In Janus we do the polyphone clustering by starting with a distribution tree that has PTree-buckets attached to it's leaves. Then, for every leaf-node that has a bucket attached, we compute the benfit of every allowed question, and remember the best. Out of all best questions we take the very best and perform the split, which means attaching two new leaf-nodes to the node that is being split and giving an extra PTree-bucket to each of the new leaf-nodes.
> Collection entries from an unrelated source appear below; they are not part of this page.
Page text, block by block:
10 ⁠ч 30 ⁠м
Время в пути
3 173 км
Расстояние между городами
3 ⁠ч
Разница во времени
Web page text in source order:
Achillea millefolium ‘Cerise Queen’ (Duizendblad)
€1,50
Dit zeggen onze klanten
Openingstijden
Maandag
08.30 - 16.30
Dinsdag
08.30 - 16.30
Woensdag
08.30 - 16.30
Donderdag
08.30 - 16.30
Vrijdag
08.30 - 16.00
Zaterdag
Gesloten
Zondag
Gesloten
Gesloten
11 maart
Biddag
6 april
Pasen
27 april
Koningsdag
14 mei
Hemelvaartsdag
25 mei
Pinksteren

Consider our example from above. Let's assume that we looked at all possible ways of splitting the leaf nodes whose model index was 12, 62, and 99. And let's assume we found the the very best splitting would be to split the 121-node using the question "is the right neighboring phoneme a B" (in Janus the question's representation would be "+1=B"). Then the resulting tree would look like this:

With every clustering step, we increase the number of leaf nodes by one and increase the number of buckets by one. We can either do this until every bucket contains only a non-divisible group of polyphones (nondivisible because we don't a any question in our repertoir that would split them), or we can stop splitting when we don't find any splits that are good enough for our needs. The latter case usually means defining a minimal count of training frames that we would like to have for each bucket. This way we won't get any bucket that has fewer training frames than this limit.
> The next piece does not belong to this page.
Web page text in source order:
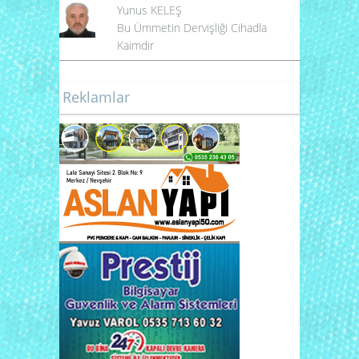
Yunus KELEŞ
Bu Ümmetin Dervişliği Cihadla
Kaimdir
Reklamlar

Once we decide to stop splitting we can throw away all the buckets and live with a Ptree-free model-clustering decision tree. We would then train an extra acoustic model (usually this means an extra Gaussian codebook) for every leaf node of the decision tree.

Two-Stage Clustering

When using Gaussian mixtures for acoustic models, it often makes sense, to use more mixture weight distributions than codebooks. In the case of using only one codebook but many different distributions we would have a clean semi-continuous recognizer. In the case where there is the same number of distrbutions as codebooks, we would have a clean fully continuous recognizer. The optimal recognizer is very often somwhere in between.

Imagine we have build a context-dependent clustered currently still fully continous recognizer. We gave an extra codebook and an extra distribution to every leaf node of the decision tree. We can now get the PTree-buckets back, yes, the ones that contained the remaining polyphones that we decided not to split any more. We can attach these buckets to the currently used tree and continue clustering as if nothing had happened. This time we'd use a different stopping criterion, because we want to cluster further (usually this means using a smaller minimal frame count). When we decide not to coninue any more, we end up with more leaf nodes than we had before. We can now assign an extra mixture weight distribution to every resulting leaf node, and define this distribution over the codebook fo the original leaf node out of which it was split off. This way the number of codebooks remains the same, but we get a bigger number of distributions.